About

Perceptions of rangelands vary widely, depending on the value we place on what we see, and what is worth knowing, sharing, and protecting. Furthermore, the discipline, scale, and methods of data collection and analysis change what is seen. To address the needs of pastoral communities, their values, needs, and requests must be integrated into the research process.

The overall approach of the project is to understand, recognize and value the current system of information gathering and sharing in pastoral production and rangeland use, and to identify effective ways of complementing it, rather than introducing a new system that may prove disconnected from the current practice.

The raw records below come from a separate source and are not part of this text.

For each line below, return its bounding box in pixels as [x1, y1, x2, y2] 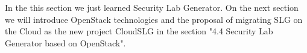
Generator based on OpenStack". [5, 36, 126, 49]
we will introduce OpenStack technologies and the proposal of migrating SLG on [5, 13, 303, 25]
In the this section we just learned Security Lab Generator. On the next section [5, 1, 299, 13]
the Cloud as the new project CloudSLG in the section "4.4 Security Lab [5, 25, 273, 37]
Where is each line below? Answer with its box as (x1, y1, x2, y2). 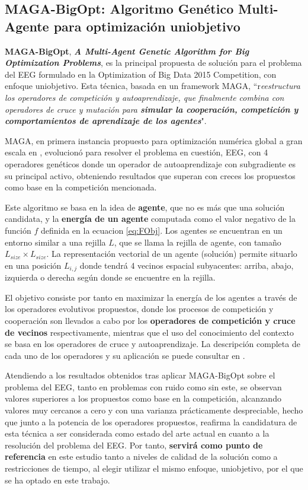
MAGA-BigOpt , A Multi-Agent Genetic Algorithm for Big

InfoRange puts the potential users at the center of a research endeavor to increase their respective benefits from increasing resource use and production efficiency in rangeland-based livestock systems. Therefore, building on pastoralists’ current system of collecting and sharing relevant information for decision-making on resource use, InfoRange will employ a transdisciplinary approach to co-design ICT solutions with users and embed them in social innovation. 

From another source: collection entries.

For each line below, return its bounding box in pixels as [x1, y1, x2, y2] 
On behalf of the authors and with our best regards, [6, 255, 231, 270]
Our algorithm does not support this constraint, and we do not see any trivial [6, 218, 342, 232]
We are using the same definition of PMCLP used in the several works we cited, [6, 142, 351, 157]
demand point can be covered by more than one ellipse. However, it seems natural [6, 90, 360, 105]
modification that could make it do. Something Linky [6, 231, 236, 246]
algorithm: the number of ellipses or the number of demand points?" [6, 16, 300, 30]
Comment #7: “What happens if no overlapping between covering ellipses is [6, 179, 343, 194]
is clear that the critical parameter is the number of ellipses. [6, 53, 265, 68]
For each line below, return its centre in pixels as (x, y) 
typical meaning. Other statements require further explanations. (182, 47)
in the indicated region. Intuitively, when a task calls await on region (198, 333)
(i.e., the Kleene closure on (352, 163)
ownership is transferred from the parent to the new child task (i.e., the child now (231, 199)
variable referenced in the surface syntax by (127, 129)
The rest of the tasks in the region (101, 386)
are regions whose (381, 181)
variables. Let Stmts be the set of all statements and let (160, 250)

InfoRange will combine user-generated information (e.g. similar to geotagging photos in google maps or live traffic updates) with remotely sensed data. State-of-the-art machine learning models will be developed to analyze the generated crowd data (e.g. time series), capture and understand phenomena such as differences in pasture use intensity as well as classify and recognize patterns in different scenarios. 

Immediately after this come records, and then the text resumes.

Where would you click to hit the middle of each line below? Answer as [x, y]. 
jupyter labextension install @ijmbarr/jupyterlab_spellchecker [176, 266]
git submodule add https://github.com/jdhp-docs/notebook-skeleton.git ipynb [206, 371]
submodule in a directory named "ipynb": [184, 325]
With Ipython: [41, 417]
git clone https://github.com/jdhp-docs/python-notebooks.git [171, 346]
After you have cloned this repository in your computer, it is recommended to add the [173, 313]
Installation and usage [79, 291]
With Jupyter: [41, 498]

Including representatives of different governance bodies from the onset of the project permits the creation of outputs in formats suitable to enhance policy decisions. Leaving the ownership of the information collecting and sharing system with the local actors will result in the wide use of the newly introduced tools beyond the project end.

 

@K.Sri, 2023

InfoRange seeks to contribute to integrating external telemetry and observatory data with land-user generated data on bio-geo-physical ecosystem features in order to render digital and ICT services more relevant for land-users’ immediate management decisions on grazing, watering and animal health management.

Objective 1:
Understand the current system used by pastoralists to collect and share information relevant for decision-making on resource use, its shortcomings and the information needs of communities.
Objective 2:
Based on this needs assessment, the objective is to adapt, modify and develop existing ICT tools to support rangeland management and use decisions and veterinary services.
Objective 3:
To make digital and ICT services more relevant to rangeland users by developing methods and solutions to enhance the use of ICT tools and increase their distribution and accessibility under reduced network coverage.
Objective 4:
To combine approaches from citizen science, crowd data sourcing, machine learning and participatory monitoring and evaluation to make ICT tools more relevant for decision making at different levels of governance.